Task requirements
Everything in the data below except the pictures must be repeated word for word.

Record set

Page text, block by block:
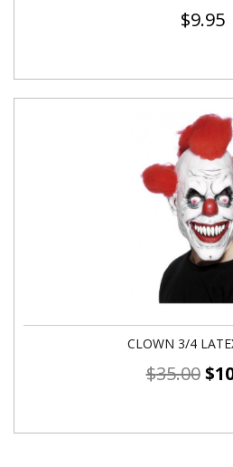
$9.95
CLOWN 3/4
$35.00 $
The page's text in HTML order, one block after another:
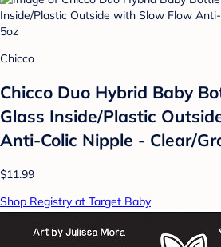
Chicco
Chicco Duo Hybrid Baby
Glass Inside/Plastic
Anti-Colic Nipple - Clear/
$11.99
Shop Registry at Target Baby
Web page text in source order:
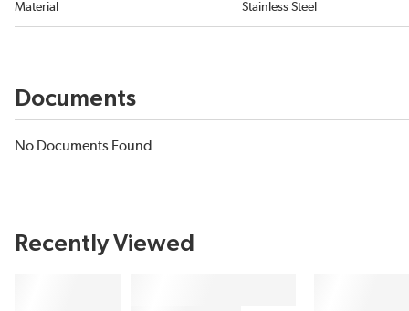
Material Stainless Steel
Documents
No Documents Found
Recently Viewed
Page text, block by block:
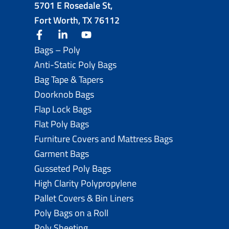
5701 E Rosedale St,
Fort Worth, TX 76112
facebooklinkedin
Bags – Poly
Anti-Static Poly Bags
Bag Tape & Tapers
Doorknob Bags
Flap Lock Bags
Flat Poly Bags
Furniture Covers and Mattress Bags
Garment Bags
Gusseted Poly Bags
High Clarity Polypropylene
Pallet Covers & Bin Liners
Poly Bags on a Roll
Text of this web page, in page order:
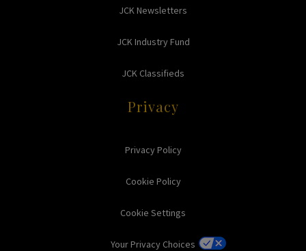
JCK Newsletters
JCK Industry Fund
JCK Classifieds
Privacy
Privacy Policy
Cookie Policy
Cookie Settings
Your Privacy Choices
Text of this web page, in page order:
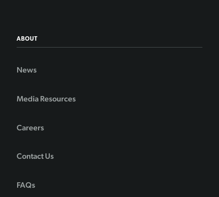
ABOUT
News
Media Resources
Careers
Contact Us
FAQs
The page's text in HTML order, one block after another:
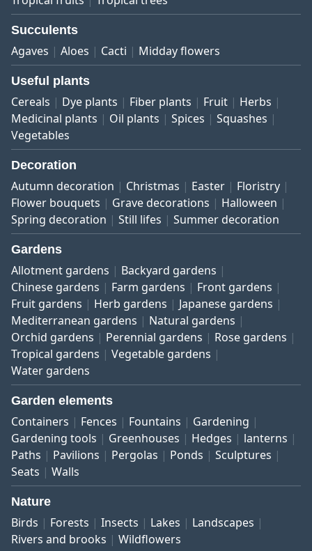
Succulents
Agaves Aloes Cacti Midday flowers
Useful plants
Cereals Dye plants Fiber plants Fruit
Herbs
Medicinal plants
Oil plants Spices
Squashes
Vegetables
Decoration
Autumn decoration Christmas Easter
Floristry
Flower bouquets
Grave decorations
Halloween
Spring decoration
Still lifes Summer decoration
Gardens
Allotment gardens
Backyard gardens
Chinese gardens
Farm gardens
Front gardens
Fruit gardens
Herb gardens
Japanese gardens
Mediterranean gardens
Natural gardens
Orchid gardens
Perennial gardens
Rose gardens
Tropical gardens
Vegetable gardens
Water gardens
Garden elements
Containers Fences Fountains
Gardening
Gardening tools
Greenhouses Hedges
lanterns
Paths
Pavilions Pergolas Ponds
Sculptures
Seats
Walls
Nature
Birds Forests Insects Lakes
Landscapes
Rivers and brooks
Wildflowers
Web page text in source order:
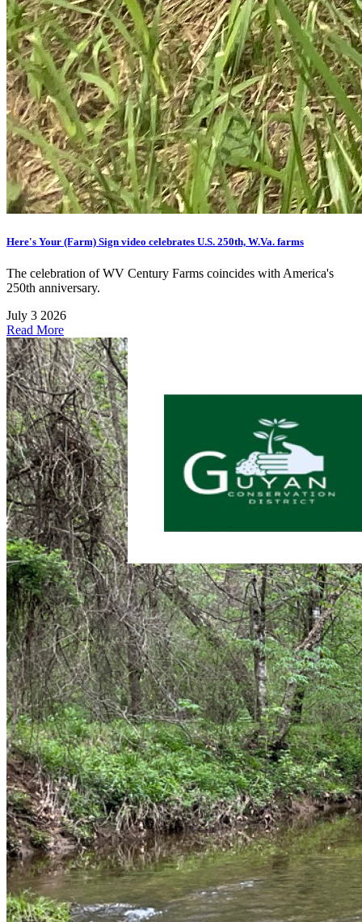
Here's Your (Farm) Sign video celebrates U.S. 250th, W.Va. farms
The celebration of WV Century Farms coincides with America's
250th anniversary.
July 3 2026
Read More
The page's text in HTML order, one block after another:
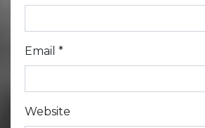
Email *
Website
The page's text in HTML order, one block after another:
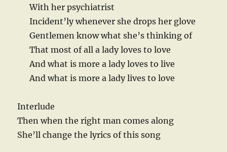
With her psychiatrist
Incident’ly whenever she drops her glove
Gentlemen know what she’s thinking of
That most of all a lady loves to love
And what is more a lady loves to live
And what is more a lady lives to love
Interlude
Then when the right man comes along
She’ll change the lyrics of this song
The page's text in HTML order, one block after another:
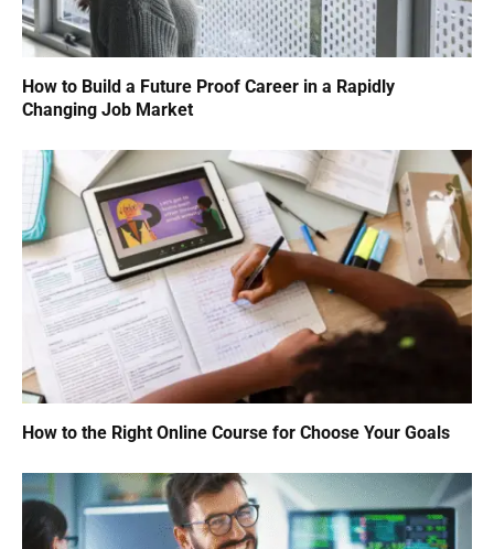
How to Build a Future Proof Career in a Rapidly
Changing Job Market
How to the Right Online Course for Choose Your Goals
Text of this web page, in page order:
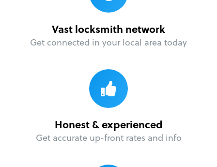
Vast locksmith network
Get connected in your local area today
Honest & experienced
Get accurate up-front rates and info
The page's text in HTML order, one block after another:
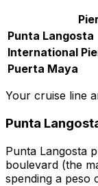
Pier
Punta Langosta
International
Puerta Maya
Your cruise line
Punta
Punta Langosta
boulevard (the
spending a peso
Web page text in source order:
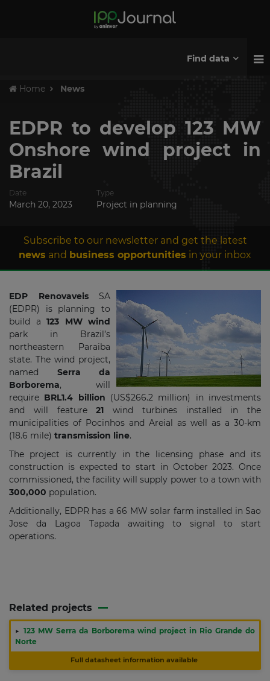
Find data
Home News
EDPR to develop 123 MW
Onshore wind project in
Brazil
Date
March 20, 2023
Type
Project in planning
Subscribe to our newsletter and get the latest
news and business opportunities in your inbox
EDP RenovaveisSA
(EDPR) is planning to
build a 123 MW wind
park in Brazil’s
northeastern Paraiba
state. The wind project,
named Serra da
Borborema, will
require BRL1.4 billion (US$266.2 million) in investments
and will feature21 wind turbines installed in the
municipalities of Pocinhos and Areial as well as a 30-km
(18.6 mile) transmission line.
The project is currently in the licensing phase and its
construction is expected to start in October 2023. Once
commissioned, the facility will supply power to a town with
300,000 population.
Additionally, EDPR has a 66 MW solar farm installed in Sao
Jose da Lagoa Tapada awaiting to signal to start
operations.
Related projects
▶ 123 MW Serra da Borborema wind project in Rio Grande do
Norte
Full datasheet information available
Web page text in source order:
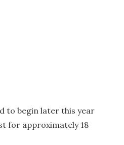
to begin later this year
for approximately 18
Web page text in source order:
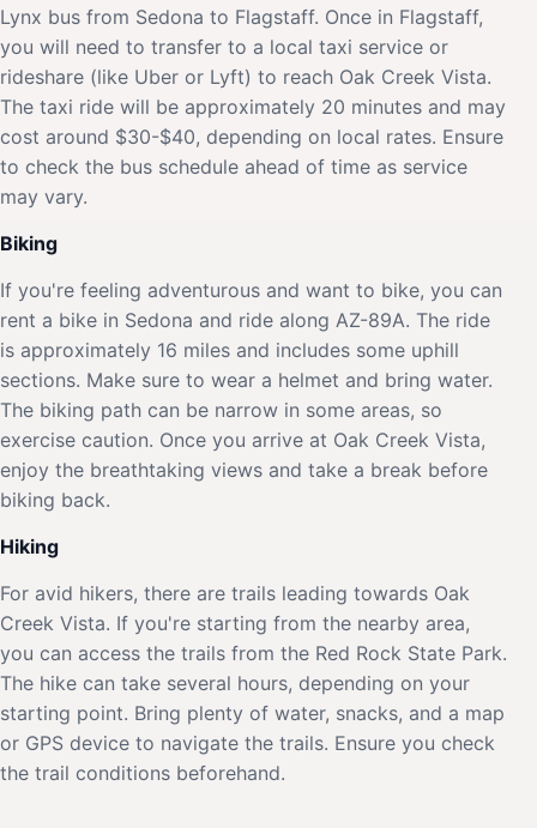
Lynx bus from Sedona to Flagstaff. Once in Flagstaff,
you will need to transfer to a local taxi service or
rideshare (like Uber or Lyft) to reach Oak Creek Vista.
The taxi ride will be approximately 20 minutes and may
cost around $30-$40, depending on local rates. Ensure
to check the bus schedule ahead of time as service
may vary.
Biking
If you're feeling adventurous and want to bike, you can
rent a bike in Sedona and ride along AZ-89A. The ride
is approximately 16 miles and includes some uphill
sections. Make sure to wear a helmet and bring water.
The biking path can be narrow in some areas, so
exercise caution. Once you arrive at Oak Creek Vista,
enjoy the breathtaking views and take a break before
biking back.
Hiking
For avid hikers, there are trails leading towards Oak
Creek Vista. If you're starting from the nearby area,
you can access the trails from the Red Rock State Park.
The hike can take several hours, depending on your
starting point. Bring plenty of water, snacks, and a map
or GPS device to navigate the trails. Ensure you check
the trail conditions beforehand.
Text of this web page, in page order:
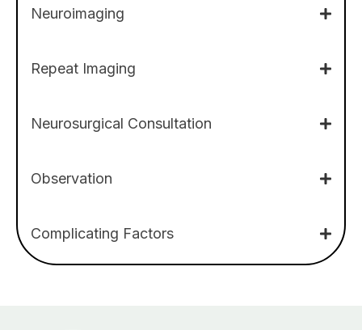
Neuroimaging
Repeat Imaging
Neurosurgical Consultation
Observation
Complicating Factors
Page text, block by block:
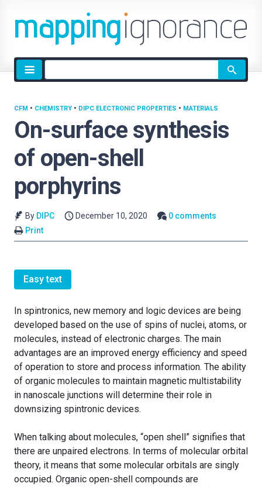
Site
search
On-surface synthesis
of open-shell
porphyrins
CFM • CHEMISTRY • DIPC ELECTRONIC PROPERTIES • MATERIALS
By DIPC December 10, 2020
0 comments
Print
Easy text
In spintronics, new memory and logic devices are being
developed based on the use of spins of nuclei, atoms, or
molecules, instead of electronic charges. The main
advantages are an improved energy efficiency and speed
of operation to store and process information. The ability
of organic molecules to maintain magnetic multistability
in nanoscale junctions will determine their role in
downsizing spintronic devices.
When talking about molecules, “open shell” signifies that
there are unpaired electrons. In terms of molecular orbital
theory, it means that some molecular orbitals are singly
occupied. Organic open-shell compounds are
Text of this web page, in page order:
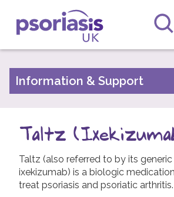
Psoriasis UK
Information & Support
Raising Awareness
Research
News
Information & Support
Living with Psoriasis
Treatments for Psoriasis
Children and Psoriasis
Taltz
Taltz (also referred to by its generic
ixekizumab) is a biologic
treat psoriasis and psoriatic arthritis.
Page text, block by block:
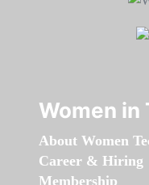
Women in
About Women
Career & Hiring
Membership
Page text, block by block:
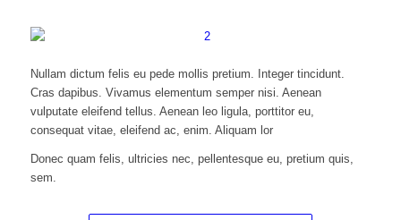
Nullam dictum felis eu pede mollis pretium. Integer tincidunt.
Cras dapibus. Vivamus elementum semper nisi. Aenean
vulputate eleifend tellus. Aenean leo ligula, porttitor eu,
consequat vitae, eleifend ac, enim. Aliquam lor
Donec quam felis, ultricies nec, pellentesque eu, pretium quis,
sem.
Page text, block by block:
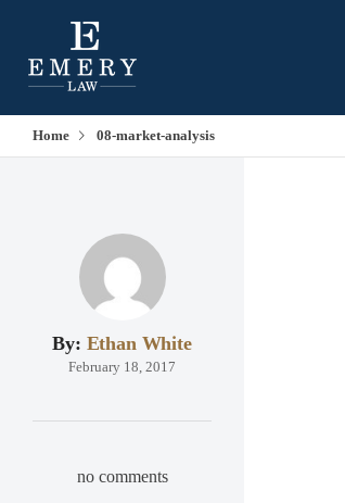
Home 08-market-analysis
By: Ethan White
February 18, 2017
no comments

Solution to the exercise
Page text, block by block:
$9.95
CLOWN 3/4
$35.00 $
The page's text in HTML order, one block after another:
Chicco
Chicco Duo Hybrid Baby
Glass Inside/Plastic
Anti-Colic Nipple - Clear/
$11.99
Shop Registry at Target Baby
Web page text in source order:
Material Stainless Steel
Documents
No Documents Found
Recently Viewed
Page text, block by block:
5701 E Rosedale St,
Fort Worth, TX 76112
facebooklinkedin
Bags – Poly
Anti-Static Poly Bags
Bag Tape & Tapers
Doorknob Bags
Flap Lock Bags
Flat Poly Bags
Furniture Covers and Mattress Bags
Garment Bags
Gusseted Poly Bags
High Clarity Polypropylene
Pallet Covers & Bin Liners
Poly Bags on a Roll
Text of this web page, in page order:
JCK Newsletters
JCK Industry Fund
JCK Classifieds
Privacy
Privacy Policy
Cookie Policy
Cookie Settings
Your Privacy Choices
Text of this web page, in page order:
ABOUT
News
Media Resources
Careers
Contact Us
FAQs
The page's text in HTML order, one block after another:
Succulents
Agaves Aloes Cacti Midday flowers
Useful plants
Cereals Dye plants Fiber plants Fruit
Herbs
Medicinal plants
Oil plants Spices
Squashes
Vegetables
Decoration
Autumn decoration Christmas Easter
Floristry
Flower bouquets
Grave decorations
Halloween
Spring decoration
Still lifes Summer decoration
Gardens
Allotment gardens
Backyard gardens
Chinese gardens
Farm gardens
Front gardens
Fruit gardens
Herb gardens
Japanese gardens
Mediterranean gardens
Natural gardens
Orchid gardens
Perennial gardens
Rose gardens
Tropical gardens
Vegetable gardens
Water gardens
Garden elements
Containers Fences Fountains
Gardening
Gardening tools
Greenhouses Hedges
lanterns
Paths
Pavilions Pergolas Ponds
Sculptures
Seats
Walls
Nature
Birds Forests Insects Lakes
Landscapes
Rivers and brooks
Wildflowers
Web page text in source order:
Here's Your (Farm) Sign video celebrates U.S. 250th, W.Va. farms
The celebration of WV Century Farms coincides with America's
250th anniversary.
July 3 2026
Read More
The page's text in HTML order, one block after another:
Email *
Website
The page's text in HTML order, one block after another:
With her psychiatrist
Incident’ly whenever she drops her glove
Gentlemen know what she’s thinking of
That most of all a lady loves to love
And what is more a lady loves to live
And what is more a lady lives to love
Interlude
Then when the right man comes along
She’ll change the lyrics of this song
The page's text in HTML order, one block after another:
How to Build a Future Proof Career in a Rapidly
Changing Job Market
How to the Right Online Course for Choose Your Goals
Text of this web page, in page order:
Vast locksmith network
Get connected in your local area today
Honest & experienced
Get accurate up-front rates and info
The page's text in HTML order, one block after another:
Pier
Punta Langosta
International
Puerta Maya
Your cruise line
Punta
Punta Langosta
boulevard (the
spending a peso
Web page text in source order:
Find data
Home News
EDPR to develop 123 MW
Onshore wind project in
Brazil
Date
March 20, 2023
Type
Project in planning
Subscribe to our newsletter and get the latest
news and business opportunities in your inbox
EDP RenovaveisSA
(EDPR) is planning to
build a 123 MW wind
park in Brazil’s
northeastern Paraiba
state. The wind project,
named Serra da
Borborema, will
require BRL1.4 billion (US$266.2 million) in investments
and will feature21 wind turbines installed in the
municipalities of Pocinhos and Areial as well as a 30-km
(18.6 mile) transmission line.
The project is currently in the licensing phase and its
construction is expected to start in October 2023. Once
commissioned, the facility will supply power to a town with
300,000 population.
Additionally, EDPR has a 66 MW solar farm installed in Sao
Jose da Lagoa Tapada awaiting to signal to start
operations.
Related projects
▶ 123 MW Serra da Borborema wind project in Rio Grande do
Norte
Full datasheet information available
Web page text in source order:
to begin later this year
for approximately 18
Web page text in source order:
Lynx bus from Sedona to Flagstaff. Once in Flagstaff,
you will need to transfer to a local taxi service or
rideshare (like Uber or Lyft) to reach Oak Creek Vista.
The taxi ride will be approximately 20 minutes and may
cost around $30-$40, depending on local rates. Ensure
to check the bus schedule ahead of time as service
may vary.
Biking
If you're feeling adventurous and want to bike, you can
rent a bike in Sedona and ride along AZ-89A. The ride
is approximately 16 miles and includes some uphill
sections. Make sure to wear a helmet and bring water.
The biking path can be narrow in some areas, so
exercise caution. Once you arrive at Oak Creek Vista,
enjoy the breathtaking views and take a break before
biking back.
Hiking
For avid hikers, there are trails leading towards Oak
Creek Vista. If you're starting from the nearby area,
you can access the trails from the Red Rock State Park.
The hike can take several hours, depending on your
starting point. Bring plenty of water, snacks, and a map
or GPS device to navigate the trails. Ensure you check
the trail conditions beforehand.
Text of this web page, in page order:
Neuroimaging
Repeat Imaging
Neurosurgical Consultation
Observation
Complicating Factors
Page text, block by block:
Site
search
On-surface synthesis
of open-shell
porphyrins
CFM • CHEMISTRY • DIPC ELECTRONIC PROPERTIES • MATERIALS
By DIPC December 10, 2020
0 comments
Print
Easy text
In spintronics, new memory and logic devices are being
developed based on the use of spins of nuclei, atoms, or
molecules, instead of electronic charges. The main
advantages are an improved energy efficiency and speed
of operation to store and process information. The ability
of organic molecules to maintain magnetic multistability
in nanoscale junctions will determine their role in
downsizing spintronic devices.
When talking about molecules, “open shell” signifies that
there are unpaired electrons. In terms of molecular orbital
theory, it means that some molecular orbitals are singly
occupied. Organic open-shell compounds are
Text of this web page, in page order:
Psoriasis UK
Information & Support
Raising Awareness
Research
News
Information & Support
Living with Psoriasis
Treatments for Psoriasis
Children and Psoriasis
Taltz
Taltz (also referred to by its generic
ixekizumab) is a biologic
treat psoriasis and psoriatic arthritis.
Page text, block by block:
Women in
About Women
Career & Hiring
Membership
Page text, block by block:
Nullam dictum felis eu pede mollis pretium. Integer tincidunt.
Cras dapibus. Vivamus elementum semper nisi. Aenean
vulputate eleifend tellus. Aenean leo ligula, porttitor eu,
consequat vitae, eleifend ac, enim. Aliquam lor
Donec quam felis, ultricies nec, pellentesque eu, pretium quis,
sem.
Page text, block by block:
Home 08-market-analysis
By: Ethan White
February 18, 2017
no comments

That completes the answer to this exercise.